_What is needed_
The lines to reproduce run from the one containing "стен, уменьшает риски" through the final line of the entries; write them out exactly and add nothing.

_Records shown_
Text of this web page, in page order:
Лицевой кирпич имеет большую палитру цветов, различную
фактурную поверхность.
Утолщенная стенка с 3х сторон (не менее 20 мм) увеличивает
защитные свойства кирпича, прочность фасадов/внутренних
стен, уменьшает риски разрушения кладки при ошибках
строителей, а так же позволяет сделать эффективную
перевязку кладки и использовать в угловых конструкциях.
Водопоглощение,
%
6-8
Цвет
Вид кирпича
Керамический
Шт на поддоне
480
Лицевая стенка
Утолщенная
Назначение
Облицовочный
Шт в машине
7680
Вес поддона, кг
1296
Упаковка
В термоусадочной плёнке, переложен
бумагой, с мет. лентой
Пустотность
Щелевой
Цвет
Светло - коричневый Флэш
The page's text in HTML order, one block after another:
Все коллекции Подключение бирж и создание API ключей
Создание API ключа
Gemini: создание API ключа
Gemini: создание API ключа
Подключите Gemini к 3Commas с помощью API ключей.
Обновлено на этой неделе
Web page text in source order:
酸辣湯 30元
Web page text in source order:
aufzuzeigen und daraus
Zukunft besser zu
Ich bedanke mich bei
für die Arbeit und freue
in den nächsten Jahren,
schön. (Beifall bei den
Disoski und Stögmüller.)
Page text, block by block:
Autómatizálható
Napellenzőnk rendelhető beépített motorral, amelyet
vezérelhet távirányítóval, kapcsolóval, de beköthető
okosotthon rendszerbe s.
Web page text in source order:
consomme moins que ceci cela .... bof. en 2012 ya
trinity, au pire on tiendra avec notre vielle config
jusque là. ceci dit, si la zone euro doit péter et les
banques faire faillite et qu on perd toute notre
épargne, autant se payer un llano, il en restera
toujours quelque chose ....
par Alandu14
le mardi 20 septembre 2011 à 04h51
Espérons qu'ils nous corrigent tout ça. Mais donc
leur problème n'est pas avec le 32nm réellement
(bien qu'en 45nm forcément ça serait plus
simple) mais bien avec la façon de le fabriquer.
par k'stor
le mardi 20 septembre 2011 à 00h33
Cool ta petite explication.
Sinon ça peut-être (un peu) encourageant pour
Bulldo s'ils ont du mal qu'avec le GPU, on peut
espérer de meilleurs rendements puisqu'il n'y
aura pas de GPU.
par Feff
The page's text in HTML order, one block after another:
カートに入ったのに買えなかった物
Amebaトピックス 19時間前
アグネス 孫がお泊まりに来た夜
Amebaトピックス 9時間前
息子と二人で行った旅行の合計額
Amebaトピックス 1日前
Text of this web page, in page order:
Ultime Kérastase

_Written response_
стен, уменьшает риски разрушения кладки при ошибках
строителей, а так же позволяет сделать эффективную
перевязку кладки и использовать в угловых конструкциях.
Водопоглощение,
%
6-8
Цвет
Вид кирпича
Керамический
Шт на поддоне
480
Лицевая стенка
Утолщенная
Назначение
Облицовочный
Шт в машине
7680
Вес поддона, кг
1296
Упаковка
В термоусадочной плёнке, переложен
бумагой, с мет. лентой
Пустотность
Щелевой
Цвет
Светло - коричневый Флэш
The page's text in HTML order, one block after another:
Все коллекции Подключение бирж и создание API ключей
Создание API ключа
Gemini: создание API ключа
Gemini: создание API ключа
Подключите Gemini к 3Commas с помощью API ключей.
Обновлено на этой неделе
Web page text in source order:
酸辣湯 30元
Web page text in source order:
aufzuzeigen und daraus
Zukunft besser zu
Ich bedanke mich bei
für die Arbeit und freue
in den nächsten Jahren,
schön. (Beifall bei den
Disoski und Stögmüller.)
Page text, block by block:
Autómatizálható
Napellenzőnk rendelhető beépített motorral, amelyet
vezérelhet távirányítóval, kapcsolóval, de beköthető
okosotthon rendszerbe s.
Web page text in source order:
consomme moins que ceci cela .... bof. en 2012 ya
trinity, au pire on tiendra avec notre vielle config
jusque là. ceci dit, si la zone euro doit péter et les
banques faire faillite et qu on perd toute notre
épargne, autant se payer un llano, il en restera
toujours quelque chose ....
par Alandu14
le mardi 20 septembre 2011 à 04h51
Espérons qu'ils nous corrigent tout ça. Mais donc
leur problème n'est pas avec le 32nm réellement
(bien qu'en 45nm forcément ça serait plus
simple) mais bien avec la façon de le fabriquer.
par k'stor
le mardi 20 septembre 2011 à 00h33
Cool ta petite explication.
Sinon ça peut-être (un peu) encourageant pour
Bulldo s'ils ont du mal qu'avec le GPU, on peut
espérer de meilleurs rendements puisqu'il n'y
aura pas de GPU.
par Feff
The page's text in HTML order, one block after another:
カートに入ったのに買えなかった物
Amebaトピックス 19時間前
アグネス 孫がお泊まりに来た夜
Amebaトピックス 9時間前
息子と二人で行った旅行の合計額
Amebaトピックス 1日前
Text of this web page, in page order:
Ultime Kérastase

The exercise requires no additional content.